Ketoconazole is now considered an appropriate second-line treatment in hypercalcaemic sarcoidosis when oral steroids are ineffective or contraindicated.19,24 Ketoconazole is an imidazole antifungal agent that inhibits cytochrome P450-linked hydroxylation of 1,25(OH)2-D3. Although the literature supporting the use of ketoconazole in combination with corticosteroids is limited to isolated case reports,21,25 it has been our experience that the addition of ketoconazole results in the dose of corticosteroids being significantly reduced in all patients and ceased in some. It should be noted that ketoconazole has no role for any other manifestation of sarcoidosis. Chloroquine and hydroxychloroquine also cause inhibition of 25(OH)D3-1α-hydroxylase,26,27 and can be considered for patients who are intolerant of ketoconazole or who develop abnormal liver function tests. Methotrexate and azathioprine are frequently used as adjuvant therapy for sarcoidosis, and help to control hypercalcaemia by reducing the granuloma burden.

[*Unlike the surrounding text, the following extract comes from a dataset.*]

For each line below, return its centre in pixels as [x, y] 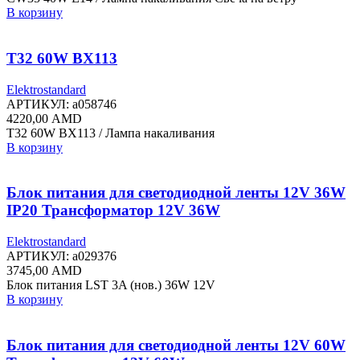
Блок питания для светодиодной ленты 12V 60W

Pituitary and hypothalamus

About 5% of patients with sarcoidosis have clinical involvement of the nervous system;28 however, the incidence of subclinical and undiagnosed neurosarcoidosis (NS) is much higher.29 Although its involvement in NS is uncommon, the hypothalamus is the most frequently involved of all the endocrine glands. Sarcoidosis, like other granulomatous diseases, infections, and metastatic tumours, commonly leads to an infiltrative process in the hypothalamo-hypophyseal region,30 resulting in neuroendocrinological dysfunction,31 whereas a primary pituitary defect and an empty sella occur rarely.32 Earlier studies of post-mortem findings in patients with hypopituitarism complicated by sarcoidosis, assumed that pituitary destruction was the cause of hormone loss.33 However, subsequent reports, demonstrated pituitary responsiveness to synthetic hypothalamic releasing factors in patients with sarcoidosis and hypopituitarism, concluding that hypothalamic insufficiency is the major cause for hypopituitarism in these patients.34

Polyuria and polydipsia are common presenting features of hypothalamic involvement, due either to diabetes insipidus or a disordered control of thirst; the syndrome of inappropriate secretion of anti-diuretic hormone (SIADH) has also been reported.35,36 In a study by Stuart et al.,35 polydipsia and polyuria were more often primarily due to thirst dysregulation, with adequate endogenous ADH, than to true diabetes insipidus. There has been a report of chronic hypernatraemia and hypovolaemia in a patient with hypothalamic sarcoidosis who did not complain of thirst.37 Neuroendocrinological dysfunction also includes hyperprolactinaemia, which normalizes after treatment of sarcoidosis, and is reported to occur in 3–32% of patients;38 however, other endocrinopathies, including a hypothalamic syndrome, occur in < 10% of patients with NS.39Table 2 illustrates the clinical features of hypothalamo-pituitary sarcoidosis.

Table 2

Clinical features of hypothalamo-pituitary sarcoid

Morbid obesity 
Dysregulation of body temperature 
Insomnia 
Personality change 
SIADH 
Diabetes insipidus 
Hyperprolactinaemia 
Hypothyroidism 
Hypoadrenalism 
Growth hormone deficiency 
Impaired counter-regulatory response to hypoglycaemia 
Morbid obesity 
Dysregulation of body temperature 
Insomnia 
Personality change 
SIADH 
Diabetes insipidus 
Hyperprolactinaemia 
Hypothyroidism 
Hypoadrenalism 
Growth hormone deficiency 
Impaired counter-regulatory response to hypoglycaemia 

SIADH, syndrome of inappropriate secretion of anti-diuretic hormone.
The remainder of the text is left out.